Сады Луны - стр. 4
Позвякивая доспехами, на стену рядом с ним вышел солдат, положил прикрытую наручем руку на парапет, и ножны его длинного меча царапнули камень.
– Радуешься, что сам – благородных кровей, да? – спросил солдат, направив взгляд своих серых глаз на тлевший внизу город.
Мальчик внимательно осмотрел солдата. Он уже знал все полковые формы Имперской армии, и этот человек был офицером Второй – элитной, личной гвардии Императора. На тёмно-сером плаще красовалась серебряная фибула: каменный мост, освещённый рубиновыми языками пламени. «Мостожог».
Важные военные и гражданские чины Империи часто наведывались в Паяцев замок. Остров Малаз оставался важнейшим портом, особенно теперь, когда на юге началась Корельская война. Ганос таких уже навидался – и здесь, и в столице, в Унте.
– Так это правда? – храбро спросил Ганос.
– Что правда?
– Первый Меч Империи. Дассем Ультор. Нам в столице рассказали как раз перед отъездом. Он умер. Это правда? Дассем погиб?
Человек вздрогнул, но не отвёл глаз от Мышиного квартала.
– На то и война, – вполголоса пробормотал он, будто говорил сам с собой.
– Вы же из Второй армии. Я думал, Вторая должна быть с ним, в Семи Городах. У Й’Гхатана…
– Худов дух! Они до сих пор ищут его тело прямо в горячих развалинах проклятого города, а тут ты, сын торговца, за три тысячи лиг от Семи Городов знаешь то, что положено знать лишь немногим. – Он так и не повернулся. – Не знаю, откуда эти сведения, но послушай мой совет: держи их при себе.
Ганос пожал плечами:
– Говорят, он предал одного из богов.
Вот теперь солдат обернулся. Его лицо покрывали шрамы, а челюсть и левую щёку уродовал ожог. Но несмотря на это, солдат выглядел слишком молодым для командира.

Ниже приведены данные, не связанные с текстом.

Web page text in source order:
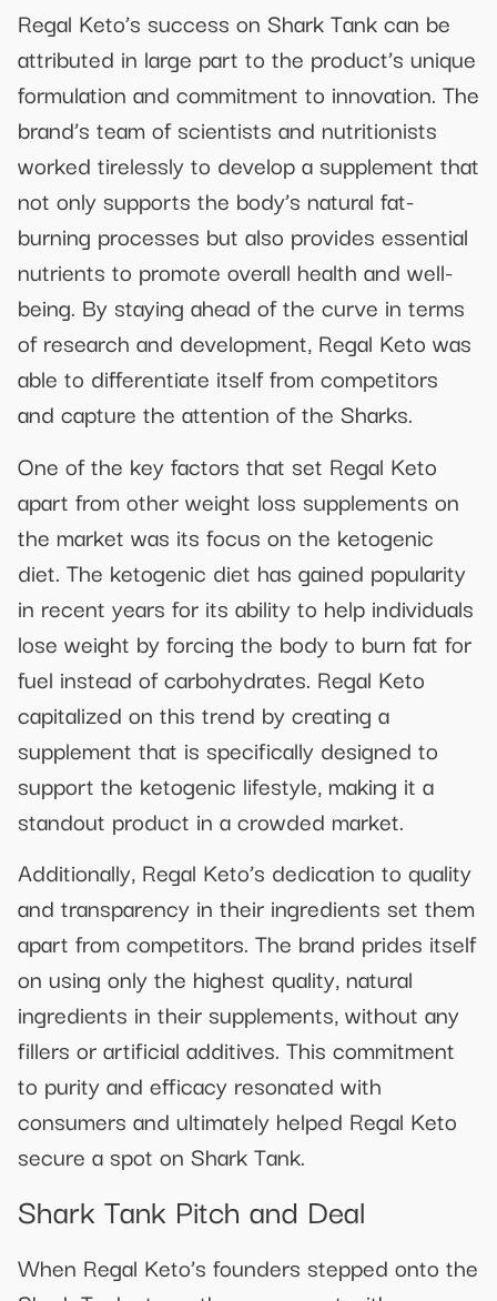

– Извлеки из этого урок, сынок.
– Какой урок?
– Каждое твоё решение может изменить мир. Лучшая жизнь – та, которую боги не замечают. Хочешь жить свободным, мальчик, – живи тихо.
– Я хочу стать солдатом. Героем!
– Подрастёшь – перехочешь.
Флюгер заскрипел, когда порыв ветра из гавани разогнал завесу дыма. Теперь Ганос чуял запах гниющей рыбы и вечную портовую вонь человечества.
К командиру подошёл другой «мостожог»; за спиной у него была привязана сломанная, обугленная скрипка. Он был жилист и очень молод – всего на несколько лет старше Ганоса, которому едва сравнялось двенадцать. Его лицо и внешнюю сторону кистей покрывали странные оспины, а поверх грязной, видавшей виды формы он носил дикую смесь заморских доспехов и знаков отличия. У бедра висел короткий меч в треснувших деревянных ножнах. Пришедший с лёгкой непосредственностью старого приятеля прислонился к мерлону рядом с первым солдатом.